Abstract

Cytochrome P450 (CYP) and uridine diphosphate glucuronosyltransferase (UGT) isoenzymes involved in riluzole oxidation and glucuronidation were characterized in (1) kinetic studies with human hepatic microsomes and isoenzyme-selective probes and (2) metabolic studies with genetically expressed human CYP isoenzymes from transfected B-lymphoblastoid and yeast cells. In vitro incubation of [¹⁴C]riluzole (15 μM) with human hepatic microsomes and NADPH or UDPGA cofactors resulted in formation of N-hydroxyriluzole (K_m = 30 μM) or an unidentified glucuroconjugate (K_m = 118 μM). Human microsomal riluzole N-hydroxylation was most strongly inhibited by the CYP1A2 inhibitor α-naphthoflavone (IC₅₀ = 0.42 μM). Human CYP1A2-expressing yeast microsomes generated N-hydroxyriluzole, whereas human CYP1A1-expressing yeast microsomes generated N-hydroxyriluzole, two additional hydroxylated derivatives and an O-dealkylated derivative. CYP1A2 was the only genetically expressed human P450 isoenzyme in B-lymphoblastoid microsomes to metabolize riluzole.
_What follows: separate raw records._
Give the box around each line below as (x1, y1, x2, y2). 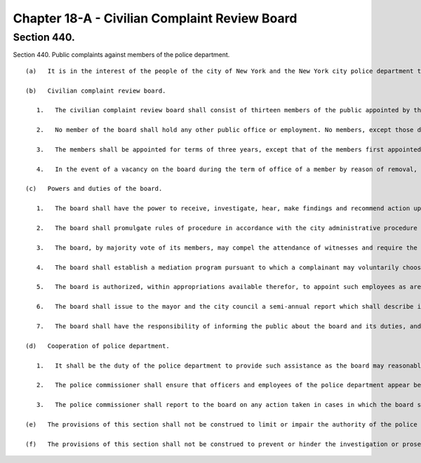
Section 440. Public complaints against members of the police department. (13, 51, 230, 59)
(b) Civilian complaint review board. (25, 86, 166, 95)
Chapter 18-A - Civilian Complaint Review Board (13, 11, 298, 26)
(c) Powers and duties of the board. (25, 184, 163, 193)
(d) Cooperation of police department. (25, 342, 170, 350)

Riluzole glucuronidation was inhibited most potently by propofol, a substrate for the human hepatic UGT HP4 (UGT1.8/9) isoenzyme. In vitro, human hepatic microsomal hydroxylation of riluzole (15 μM) was weakly inhibited by amitriptyline, diclofenac, diazepam, nicergoline, clomipramine, imipramine, quinine and enoxacin (IC₅₀ ≈ 200–500 μM) and cimetidine (IC₅₀ = 940 μM). Riluzole (1 and 10 μM) produced a weak, concentration-dependent inhibition of CYP1A2 activity and showed competitive inhibition of methoxyresorufin O-demethylase. Thus, riluzole is predominantly metabolized by CYP1A2 in human hepatic microsomes to N-hydroxyriluzole; extrahepatic CYP1A1 can also be responsible for the formation of several other metabolites. Direct glucuronidation is a relatively minor metabolic route. In vivo, riluzole is unlikely to exhibit significant pharmacokinetic drug interaction with coadministered drugs that undergo phase I metabolism.